##### SOURCE INFORMATION #####
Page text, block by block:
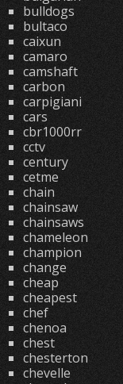
bulldogs
bultaco
caixun
camaro
camshaft
carbon
carpigiani
cars
cbr1000rr
cctv
century
cetme
chain
chainsaw
chainsaws
chameleon
champion
change
cheap
cheapest
chef
chenoa
chest
chesterton
chevelle
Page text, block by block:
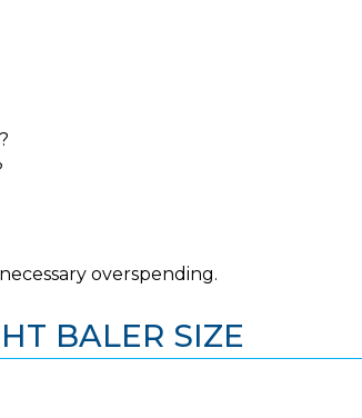
overspending.
BALER SIZE
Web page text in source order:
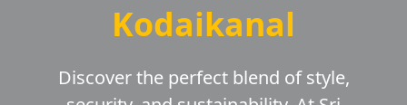
Kodaikanal
Discover the perfect blend of style,
#####
▶ [REQUIREMENT] Output each entry shown above exactly as it stands, with all pictures removed.

▶ [YOUR RESPONSE]
Page text, block by block:
bulldogs
bultaco
caixun
camaro
camshaft
carbon
carpigiani
cars
cbr1000rr
cctv
century
cetme
chain
chainsaw
chainsaws
chameleon
champion
change
cheap
cheapest
chef
chenoa
chest
chesterton
chevelle
Page text, block by block:
overspending.
BALER SIZE
Web page text in source order:
Kodaikanal
Discover the perfect blend of style,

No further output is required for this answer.